Take the listing that follows and copy it precisely.

- Given information:
****************

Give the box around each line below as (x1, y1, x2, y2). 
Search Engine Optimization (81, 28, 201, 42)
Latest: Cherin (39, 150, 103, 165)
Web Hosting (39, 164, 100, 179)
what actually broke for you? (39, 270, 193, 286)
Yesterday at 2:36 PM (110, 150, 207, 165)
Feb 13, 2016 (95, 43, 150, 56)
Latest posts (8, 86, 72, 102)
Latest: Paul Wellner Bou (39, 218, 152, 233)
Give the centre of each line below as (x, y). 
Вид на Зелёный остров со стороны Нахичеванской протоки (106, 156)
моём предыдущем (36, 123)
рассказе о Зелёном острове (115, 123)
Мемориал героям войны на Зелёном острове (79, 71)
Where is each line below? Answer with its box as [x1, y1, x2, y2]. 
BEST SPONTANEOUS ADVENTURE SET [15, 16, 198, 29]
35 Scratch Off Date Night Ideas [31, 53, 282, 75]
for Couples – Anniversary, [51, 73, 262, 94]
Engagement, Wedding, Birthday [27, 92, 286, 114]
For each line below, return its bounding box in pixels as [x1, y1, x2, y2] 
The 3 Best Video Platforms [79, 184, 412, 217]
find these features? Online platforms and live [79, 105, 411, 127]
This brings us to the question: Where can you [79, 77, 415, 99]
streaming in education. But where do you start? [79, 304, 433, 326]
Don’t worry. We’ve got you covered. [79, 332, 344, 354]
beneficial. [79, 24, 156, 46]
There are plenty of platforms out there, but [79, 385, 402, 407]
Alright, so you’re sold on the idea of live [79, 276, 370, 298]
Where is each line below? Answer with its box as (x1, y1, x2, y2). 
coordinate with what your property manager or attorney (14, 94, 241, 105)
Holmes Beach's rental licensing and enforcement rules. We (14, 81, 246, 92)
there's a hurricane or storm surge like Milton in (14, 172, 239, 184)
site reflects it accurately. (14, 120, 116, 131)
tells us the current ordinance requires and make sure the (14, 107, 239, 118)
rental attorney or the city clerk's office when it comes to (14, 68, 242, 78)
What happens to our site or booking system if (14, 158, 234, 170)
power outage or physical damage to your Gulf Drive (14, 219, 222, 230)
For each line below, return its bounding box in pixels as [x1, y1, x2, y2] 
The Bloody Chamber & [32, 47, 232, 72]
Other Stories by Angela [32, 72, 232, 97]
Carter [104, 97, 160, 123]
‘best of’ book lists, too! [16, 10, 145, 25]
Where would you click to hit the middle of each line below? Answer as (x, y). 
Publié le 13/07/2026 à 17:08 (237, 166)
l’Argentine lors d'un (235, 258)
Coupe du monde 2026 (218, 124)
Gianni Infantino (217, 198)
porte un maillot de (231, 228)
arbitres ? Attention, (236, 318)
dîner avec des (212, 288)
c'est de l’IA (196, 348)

****************

- Response area:
Give the box around each line below as (x1, y1, x2, y2). 
Search Engine Optimization (81, 28, 201, 42)
Latest: Cherin (39, 150, 103, 165)
Web Hosting (39, 164, 100, 179)
what actually broke for you? (39, 270, 193, 286)
Yesterday at 2:36 PM (110, 150, 207, 165)
Feb 13, 2016 (95, 43, 150, 56)
Latest posts (8, 86, 72, 102)
Latest: Paul Wellner Bou (39, 218, 152, 233)
Give the centre of each line below as (x, y). 
Вид на Зелёный остров со стороны Нахичеванской протоки (106, 156)
моём предыдущем (36, 123)
рассказе о Зелёном острове (115, 123)
Мемориал героям войны на Зелёном острове (79, 71)
Where is each line below? Answer with its box as [x1, y1, x2, y2]. 
BEST SPONTANEOUS ADVENTURE SET [15, 16, 198, 29]
35 Scratch Off Date Night Ideas [31, 53, 282, 75]
for Couples – Anniversary, [51, 73, 262, 94]
Engagement, Wedding, Birthday [27, 92, 286, 114]
For each line below, return its bounding box in pixels as [x1, y1, x2, y2] 
The 3 Best Video Platforms [79, 184, 412, 217]
find these features? Online platforms and live [79, 105, 411, 127]
This brings us to the question: Where can you [79, 77, 415, 99]
streaming in education. But where do you start? [79, 304, 433, 326]
Don’t worry. We’ve got you covered. [79, 332, 344, 354]
beneficial. [79, 24, 156, 46]
There are plenty of platforms out there, but [79, 385, 402, 407]
Alright, so you’re sold on the idea of live [79, 276, 370, 298]
Where is each line below? Answer with its box as (x1, y1, x2, y2). 
coordinate with what your property manager or attorney (14, 94, 241, 105)
Holmes Beach's rental licensing and enforcement rules. We (14, 81, 246, 92)
there's a hurricane or storm surge like Milton in (14, 172, 239, 184)
site reflects it accurately. (14, 120, 116, 131)
tells us the current ordinance requires and make sure the (14, 107, 239, 118)
rental attorney or the city clerk's office when it comes to (14, 68, 242, 78)
What happens to our site or booking system if (14, 158, 234, 170)
power outage or physical damage to your Gulf Drive (14, 219, 222, 230)
For each line below, return its bounding box in pixels as [x1, y1, x2, y2] 
The Bloody Chamber & [32, 47, 232, 72]
Other Stories by Angela [32, 72, 232, 97]
Carter [104, 97, 160, 123]
‘best of’ book lists, too! [16, 10, 145, 25]
Where would you click to hit the middle of each line below? Answer as (x, y). 
Publié le 13/07/2026 à 17:08 (237, 166)
l’Argentine lors d'un (235, 258)
Coupe du monde 2026 (218, 124)
Gianni Infantino (217, 198)
porte un maillot de (231, 228)
arbitres ? Attention, (236, 318)
dîner avec des (212, 288)
c'est de l’IA (196, 348)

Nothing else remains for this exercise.